Die 5 Prozent-Hürde wird, wie auch in den landesweiten Umfragen, zum Problem für die Linke (in der Prognose für den Campus 4,7 Prozent) und die FDP (Auf dem Campus nur 2,3 Prozent).

 

 

 

Über die Hälfte der Studenten werden laut unserer Umfrage zum ersten mal ihre Stimme in Schleswig-Holstein abgeben, entweder, weil sie bei der letzten Landtagswahl am 27. September 2009 noch nicht 18 Jahre alt waren oder weil sie erst später nach Schleswig-Holstein gezogen sind. Über die Wählerwanderung lässt sich daher wenig sagen. Auffällig, aber wenig überraschend, ist der Verlust bei der CDU, welche 2009 24,1 Prozent der studentischen Stimmen in Lübeck auf sich vereinigen konnte. Die SPD (25,9 Prozent) oder den Grünen (Auch schon 2009 auf dem Campus stark mit 32,4 Prozent) sind wie auch FDP (1,9 Prozent) und die Linke (9 Prozent) einigermaßen stabil. Die Piraten konnten 2009 bereits 6,6 Prozent der Stimmen der Lübecker Studenten auf sich verbuchen und sind mit nun mehr über 20 Prozent die klaren Gewinner dieser Umfrage.

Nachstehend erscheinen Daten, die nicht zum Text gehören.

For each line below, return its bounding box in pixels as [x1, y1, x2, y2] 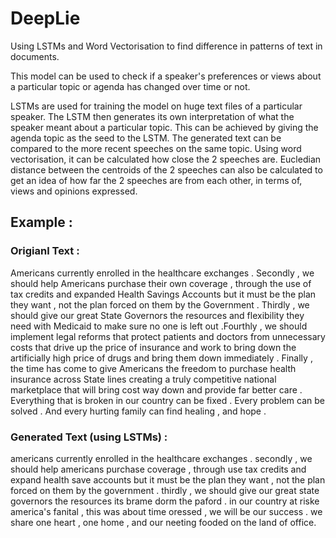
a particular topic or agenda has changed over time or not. [10, 80, 251, 92]
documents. [10, 50, 60, 62]
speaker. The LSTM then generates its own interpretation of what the [10, 110, 295, 122]
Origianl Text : [10, 244, 80, 258]
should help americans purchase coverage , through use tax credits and [10, 463, 307, 475]
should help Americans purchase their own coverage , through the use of [10, 277, 312, 289]
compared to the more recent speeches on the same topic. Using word [10, 142, 302, 154]
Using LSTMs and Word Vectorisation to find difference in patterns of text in [10, 40, 323, 52]

Doch die Umfrage nach der Wahlentscheidung lässt sich noch weiter aufschlüsseln. So kann man tatsächlich feststellen, dass Mediziner geneigter sind, CDU zu wählen, als der durchschnittliche Student, die Union erhält unter Medizinstudenten 14,3 Prozent. Am stärksten vertreten ist die Partei aber bei den MML-Studenten, immerhin ein Viertel würden CDU wählen (wobei lediglich acht MML-Studenten an der Umfrage teilgenommen haben; somit sind diese Zahlen keine verlässliche Prognose für den Studiengang). Auch die Vorliebe der Informatiker für die Piratenpartei ist keine Legende: 56,5 Prozent der Informatikstudenten würden der Partei ihre Stimme geben (Unter den Teilnehmern, die Medizinische Informatik studieren, erhielt die Piratenpartei sogar 80 Prozent, da aber nur fünf Teilnehmer dieses Fachs dabei sind, lässt dies keine Aussage über den Studiengang zu).

Die Studiengänge haben ein unterschiedliches Wahlverhalten. Unter Medizinern und MML Studenten ist die CDU besonders stark, bei Informatikern schneiden die Piraten am besten ab. Die Daten für die kleineren Studiengänge (MML und MI) lassen aufgrund der geringen Teilnehmerzahlen kaum Schlüsse zu.StudentenPACK | StudentenPACK.

Die Studiengänge haben ein unterschiedliches Wahlverhalten. Unter Medizinern und MML Studenten ist die CDU besonders stark, bei Informatikern schneiden die Piraten am besten ab. Die Daten für die kleineren Studiengänge (MML und MI) lassen aufgrund der geringen Teilnehmerzahlen kaum Schlüsse zu.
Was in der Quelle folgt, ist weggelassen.